(Source data)
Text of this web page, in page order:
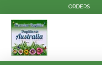
ORDERS
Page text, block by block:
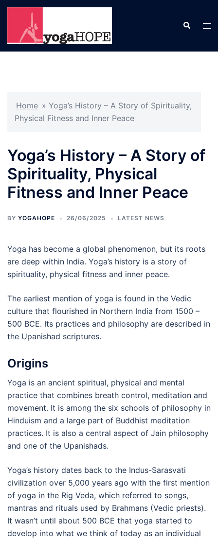
Skip
content
Search
Home » Yoga’s History – A Story of Spirituality,
Physical Fitness and Inner Peace
Yoga’s History – A Story of
Spirituality, Physical
Fitness and Inner Peace
BY YOGAHOPE 26/06/2025 LATEST NEWS
Yoga has become a global phenomenon, but its roots
are deep within India. Yoga’s history is a story of
spirituality, physical fitness and inner peace.
The earliest mention of yoga is found in the Vedic
culture that flourished in Northern India from 1500 –
500 BCE. Its practices and philosophy are described in
the Upanishad scriptures.
Origins
Yoga is an ancient spiritual, physical and mental
practice that combines breath control, meditation and
movement. It is among the six schools of philosophy in
Hinduism and a large part of Buddhist meditation
practices. It is also a central aspect of Jain philosophy
and one of the Upanishads.
Yoga’s history dates back to the Indus-Sarasvati
civilization over 5,000 years ago with the first mention
of yoga in the Rig Veda, which referred to songs,
mantras and rituals used by Brahmans (Vedic priests).
It wasn’t until about 500 BCE that yoga started to
develop into what we think of today as an individual
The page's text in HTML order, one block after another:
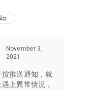
November 3,
2021
推送通知，就
上異常情況，
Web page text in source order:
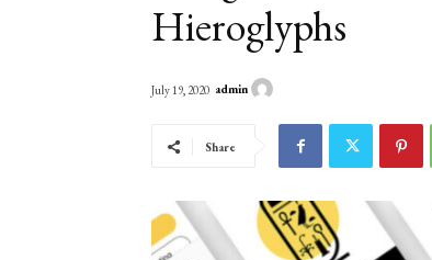
Hieroglyphs
July 19, 2020 admin
Share
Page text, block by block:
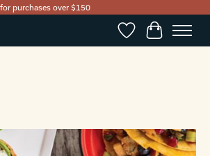
purchases over $150
WishlistCart
image slideshow Items
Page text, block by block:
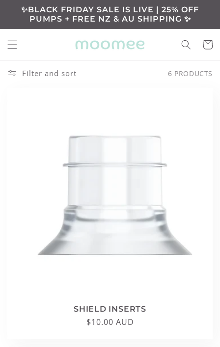
Skip to
content
✨BLACK FRIDAY SALE IS LIVE | 25% OFF
PUMPS + FREE NZ & AU SHIPPING ✨
Cart
Filter and sort 6 PRODUCTS
SHIELD INSERTS
Regular
$10.00 AUD
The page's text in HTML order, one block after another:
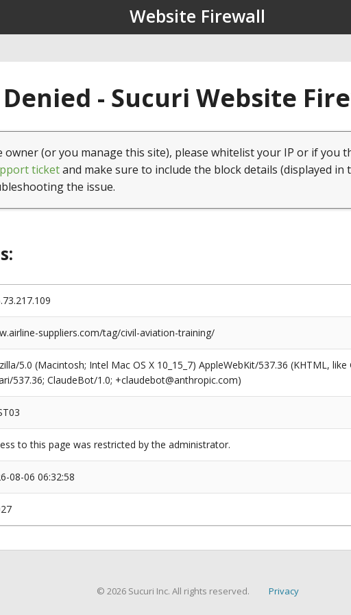
Website Firewall
Denied - Sucuri Website
owner (or you manage this site), please whitelist your IP or if you
ticketand make sure to include the block details (displayed in
the issue.
suppliers.com/tag/civil-aviation-training/
5.0 (Macintosh; Intel Mac OS X 10_15_7) AppleWebKit/537.36 (KHTML,
537.36; ClaudeBot/1.0; +claudebot@anthropic.com)
to this page was restricted by the administrator.
08-06 06:32:58
© 2026 Sucuri Inc. All rights reserved. Privacy
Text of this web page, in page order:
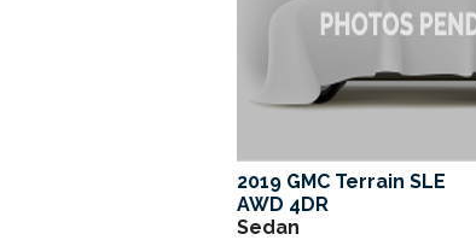
2019 GMC Terrain SLE
AWD 4DR
Sedan
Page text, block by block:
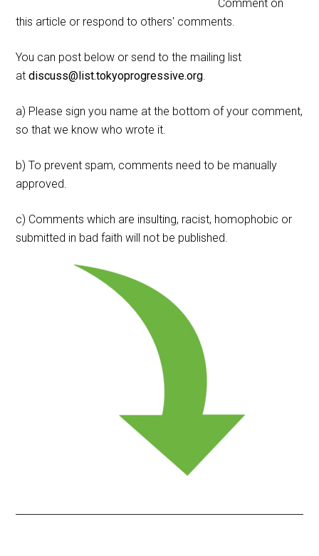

» **TO DO**: The records above are to be copied exactly, with no pictures carried over.

» **EXERCISE RESULT**:
Text of this web page, in page order:
ORDERS
Page text, block by block:
Skip
content
Search
Home » Yoga’s History – A Story of Spirituality,
Physical Fitness and Inner Peace
Yoga’s History – A Story of
Spirituality, Physical
Fitness and Inner Peace
BY YOGAHOPE 26/06/2025 LATEST NEWS
Yoga has become a global phenomenon, but its roots
are deep within India. Yoga’s history is a story of
spirituality, physical fitness and inner peace.
The earliest mention of yoga is found in the Vedic
culture that flourished in Northern India from 1500 –
500 BCE. Its practices and philosophy are described in
the Upanishad scriptures.
Origins
Yoga is an ancient spiritual, physical and mental
practice that combines breath control, meditation and
movement. It is among the six schools of philosophy in
Hinduism and a large part of Buddhist meditation
practices. It is also a central aspect of Jain philosophy
and one of the Upanishads.
Yoga’s history dates back to the Indus-Sarasvati
civilization over 5,000 years ago with the first mention
of yoga in the Rig Veda, which referred to songs,
mantras and rituals used by Brahmans (Vedic priests).
It wasn’t until about 500 BCE that yoga started to
develop into what we think of today as an individual
The page's text in HTML order, one block after another:
November 3,
2021
推送通知，就
上異常情況，
Web page text in source order:
Hieroglyphs
July 19, 2020 admin
Share
Page text, block by block:
purchases over $150
WishlistCart
image slideshow Items
Page text, block by block:
Skip to
content
✨BLACK FRIDAY SALE IS LIVE | 25% OFF
PUMPS + FREE NZ & AU SHIPPING ✨
Cart
Filter and sort 6 PRODUCTS
SHIELD INSERTS
Regular
$10.00 AUD
The page's text in HTML order, one block after another:
Website Firewall
Denied - Sucuri Website
owner (or you manage this site), please whitelist your IP or if you
ticketand make sure to include the block details (displayed in
the issue.
suppliers.com/tag/civil-aviation-training/
5.0 (Macintosh; Intel Mac OS X 10_15_7) AppleWebKit/537.36 (KHTML,
537.36; ClaudeBot/1.0; +claudebot@anthropic.com)
to this page was restricted by the administrator.
08-06 06:32:58
© 2026 Sucuri Inc. All rights reserved. Privacy
Text of this web page, in page order:
2019 GMC Terrain SLE
AWD 4DR
Sedan
Page text, block by block:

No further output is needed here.